▸ Study material:
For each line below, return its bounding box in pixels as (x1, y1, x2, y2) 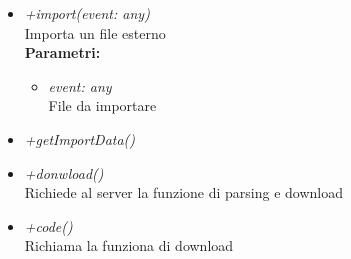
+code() (24, 215, 73, 236)
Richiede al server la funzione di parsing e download (24, 182, 343, 203)
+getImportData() (24, 128, 136, 149)
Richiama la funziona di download (24, 235, 234, 256)
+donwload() (24, 162, 104, 183)
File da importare (48, 95, 157, 116)
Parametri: (24, 42, 101, 63)
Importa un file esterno (24, 22, 166, 43)
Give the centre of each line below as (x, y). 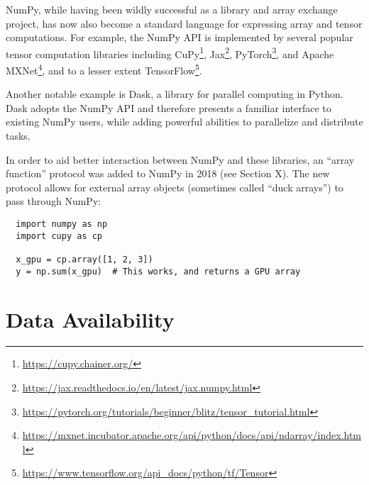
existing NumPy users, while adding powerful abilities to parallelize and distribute (184, 122)
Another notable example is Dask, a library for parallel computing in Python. (175, 94)
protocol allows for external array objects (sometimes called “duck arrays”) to (175, 187)
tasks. (18, 136)
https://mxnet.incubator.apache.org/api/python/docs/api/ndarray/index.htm (192, 435)
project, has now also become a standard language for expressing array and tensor (184, 23)
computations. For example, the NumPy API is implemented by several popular (180, 37)
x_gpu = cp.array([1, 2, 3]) (84, 260)
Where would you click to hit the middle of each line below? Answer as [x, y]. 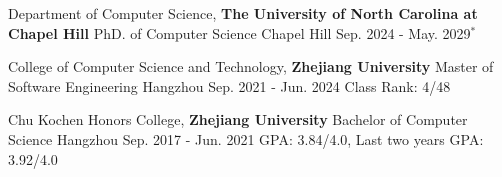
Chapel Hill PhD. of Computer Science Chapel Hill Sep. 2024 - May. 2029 [239, 32]
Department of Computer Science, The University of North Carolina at [243, 13]
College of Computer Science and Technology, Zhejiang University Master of [251, 66]
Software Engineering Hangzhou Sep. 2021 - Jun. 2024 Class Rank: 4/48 [229, 85]
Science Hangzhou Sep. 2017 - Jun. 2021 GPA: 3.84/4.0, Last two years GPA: [246, 138]
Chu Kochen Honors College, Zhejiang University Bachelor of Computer [238, 119]
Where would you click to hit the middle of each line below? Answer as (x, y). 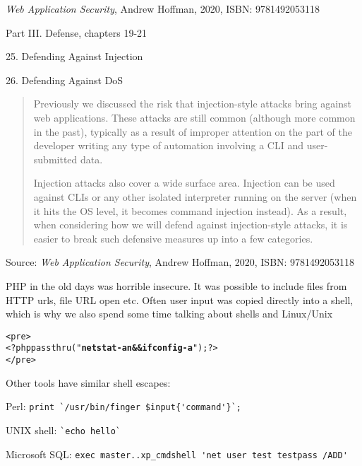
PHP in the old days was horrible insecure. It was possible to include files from (176, 285)
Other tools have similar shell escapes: (88, 382)
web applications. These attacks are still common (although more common (194, 117)
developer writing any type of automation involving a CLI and (168, 145)
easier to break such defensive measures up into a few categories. (173, 238)
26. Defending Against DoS (65, 80)
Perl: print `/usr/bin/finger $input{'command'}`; (123, 406)
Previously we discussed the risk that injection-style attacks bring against (192, 104)
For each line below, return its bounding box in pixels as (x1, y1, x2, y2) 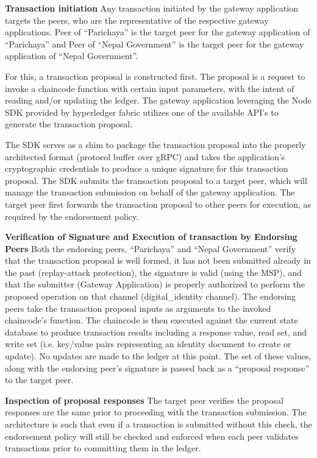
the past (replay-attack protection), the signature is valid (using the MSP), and (5, 266, 302, 278)
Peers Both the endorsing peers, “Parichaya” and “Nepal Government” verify (5, 242, 296, 255)
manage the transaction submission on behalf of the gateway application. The (5, 186, 295, 199)
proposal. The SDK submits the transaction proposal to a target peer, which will (5, 174, 307, 186)
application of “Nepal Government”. (5, 49, 138, 62)
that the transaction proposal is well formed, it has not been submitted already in (5, 254, 311, 267)
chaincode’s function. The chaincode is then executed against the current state (5, 314, 298, 326)
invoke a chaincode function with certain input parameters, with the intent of (5, 82, 294, 94)
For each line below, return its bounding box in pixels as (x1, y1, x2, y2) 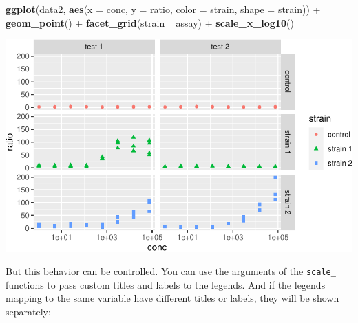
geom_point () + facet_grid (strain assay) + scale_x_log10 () (6, 15, 294, 30)
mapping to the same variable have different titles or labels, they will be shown (6, 291, 339, 305)
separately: (6, 304, 51, 318)
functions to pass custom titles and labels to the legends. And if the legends (6, 277, 326, 291)
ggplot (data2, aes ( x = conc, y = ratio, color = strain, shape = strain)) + (6, 2, 321, 16)
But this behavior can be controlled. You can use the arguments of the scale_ (6, 264, 336, 278)
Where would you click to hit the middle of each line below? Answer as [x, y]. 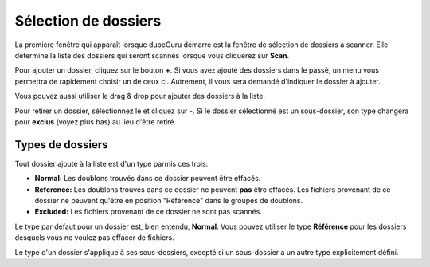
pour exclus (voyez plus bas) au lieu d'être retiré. [96, 122]
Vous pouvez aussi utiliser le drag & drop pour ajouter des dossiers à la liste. [140, 96]
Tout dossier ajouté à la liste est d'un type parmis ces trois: [111, 163]
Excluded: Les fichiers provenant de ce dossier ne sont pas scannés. [149, 212]
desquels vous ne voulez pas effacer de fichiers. [94, 238]
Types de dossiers [61, 145]
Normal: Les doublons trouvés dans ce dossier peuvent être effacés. [148, 179]
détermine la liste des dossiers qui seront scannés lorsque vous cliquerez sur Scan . [152, 55]
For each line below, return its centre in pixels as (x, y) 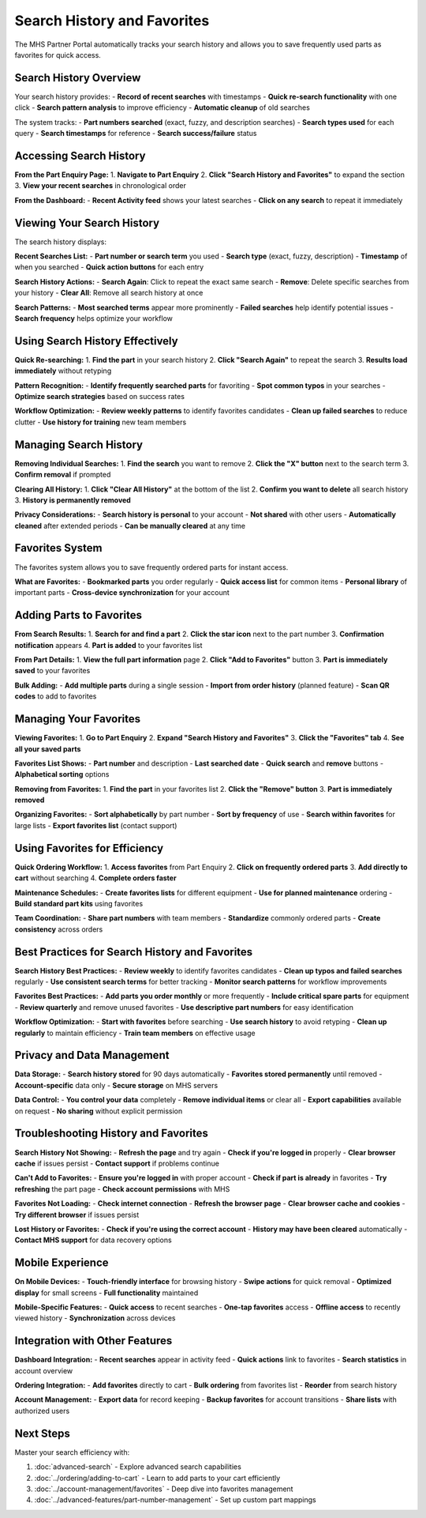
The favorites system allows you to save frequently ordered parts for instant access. (151, 567)
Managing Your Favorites (78, 719)
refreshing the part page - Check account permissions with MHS (122, 1188)
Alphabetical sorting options (62, 774)
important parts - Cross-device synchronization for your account (122, 593)
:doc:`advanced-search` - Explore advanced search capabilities (138, 1467)
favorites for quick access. (58, 55)
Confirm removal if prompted (63, 475)
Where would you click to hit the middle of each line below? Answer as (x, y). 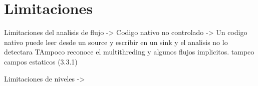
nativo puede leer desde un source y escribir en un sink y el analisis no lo (116, 42)
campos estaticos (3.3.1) (41, 61)
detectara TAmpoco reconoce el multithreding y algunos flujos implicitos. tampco (129, 52)
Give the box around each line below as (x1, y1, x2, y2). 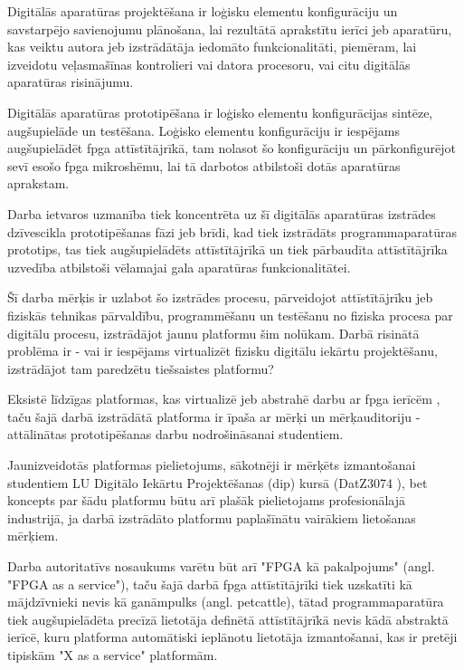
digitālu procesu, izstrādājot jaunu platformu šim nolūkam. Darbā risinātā (7, 323, 420, 342)
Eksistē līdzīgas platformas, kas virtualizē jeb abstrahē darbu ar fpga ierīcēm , (7, 389, 440, 408)
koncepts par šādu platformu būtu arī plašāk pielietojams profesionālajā (7, 491, 406, 510)
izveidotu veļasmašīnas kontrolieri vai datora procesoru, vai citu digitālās (7, 54, 411, 73)
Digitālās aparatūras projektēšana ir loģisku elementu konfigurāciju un (7, 2, 398, 20)
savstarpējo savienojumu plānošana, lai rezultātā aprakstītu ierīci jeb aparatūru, (7, 19, 452, 38)
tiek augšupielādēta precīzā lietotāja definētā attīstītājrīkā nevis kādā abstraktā (7, 609, 449, 628)
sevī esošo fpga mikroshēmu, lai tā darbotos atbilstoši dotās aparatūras (7, 156, 401, 175)
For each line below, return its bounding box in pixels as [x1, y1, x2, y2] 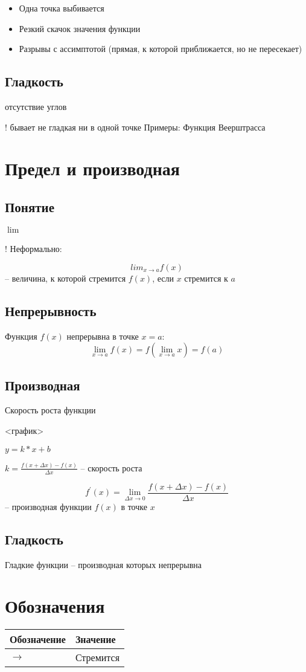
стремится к [184, 271, 228, 284]
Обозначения [5, 593, 105, 618]
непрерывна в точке [66, 329, 139, 342]
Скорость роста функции [5, 404, 96, 416]
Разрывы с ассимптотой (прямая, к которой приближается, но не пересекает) [19, 42, 302, 55]
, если [152, 271, 174, 284]
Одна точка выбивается [19, 2, 104, 14]
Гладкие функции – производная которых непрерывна [5, 558, 202, 570]
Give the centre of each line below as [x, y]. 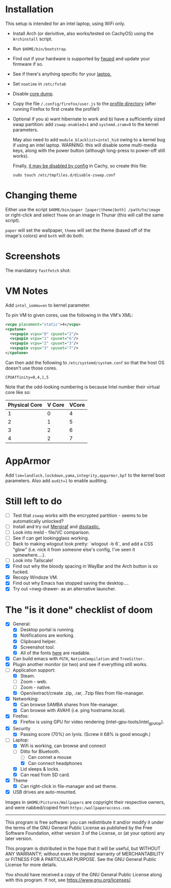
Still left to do [34, 501]
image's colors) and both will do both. [45, 235]
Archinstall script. [32, 39]
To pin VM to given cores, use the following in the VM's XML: [69, 315]
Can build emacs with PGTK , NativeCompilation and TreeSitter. [79, 658]
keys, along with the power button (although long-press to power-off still [89, 150]
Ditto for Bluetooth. [40, 752]
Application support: [34, 670]
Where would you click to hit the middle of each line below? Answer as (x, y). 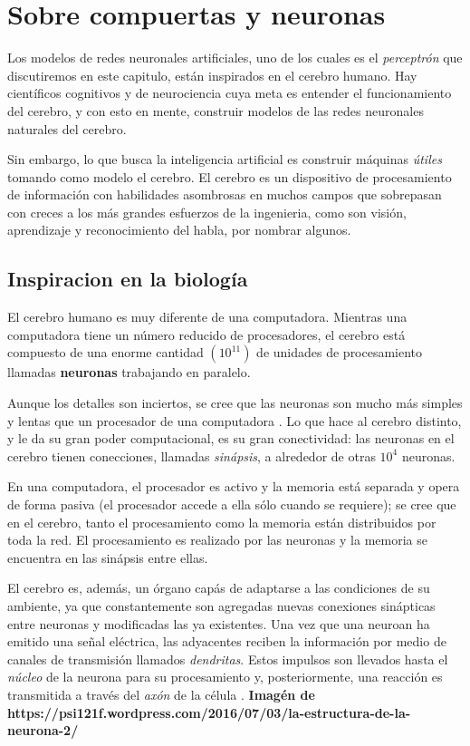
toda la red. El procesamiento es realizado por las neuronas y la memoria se (217, 540)
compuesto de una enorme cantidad (106, 352)
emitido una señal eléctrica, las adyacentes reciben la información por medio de (227, 641)
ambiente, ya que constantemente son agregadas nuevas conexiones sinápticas (221, 605)
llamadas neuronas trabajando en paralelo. (129, 372)
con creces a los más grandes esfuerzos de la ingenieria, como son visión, (207, 212)
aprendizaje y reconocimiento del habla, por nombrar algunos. (179, 230)
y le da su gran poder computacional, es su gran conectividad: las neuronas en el (231, 438)
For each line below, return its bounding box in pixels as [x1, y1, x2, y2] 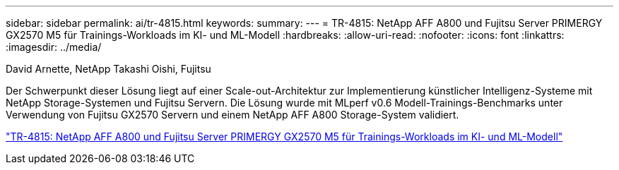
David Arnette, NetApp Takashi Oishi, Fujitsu [6, 63, 211, 75]
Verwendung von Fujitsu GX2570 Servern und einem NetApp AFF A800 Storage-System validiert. [6, 109, 459, 121]
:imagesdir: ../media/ [6, 41, 102, 53]
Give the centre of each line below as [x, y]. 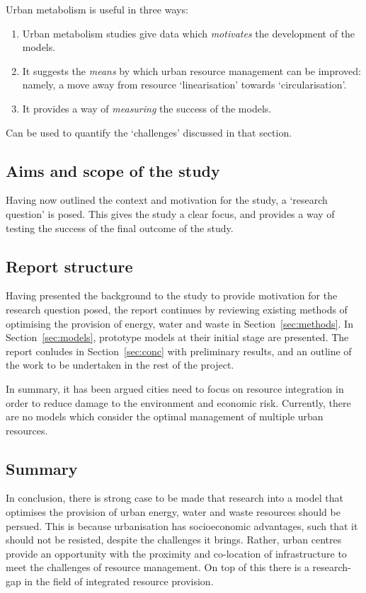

▸ Your instructions: Note each line above that holds "although", then copy all of them.

▸ Written solution:
web applications. These attacks are still common (although more common (194, 117)
keys, along with the power button (although long-press to power-off still [89, 150]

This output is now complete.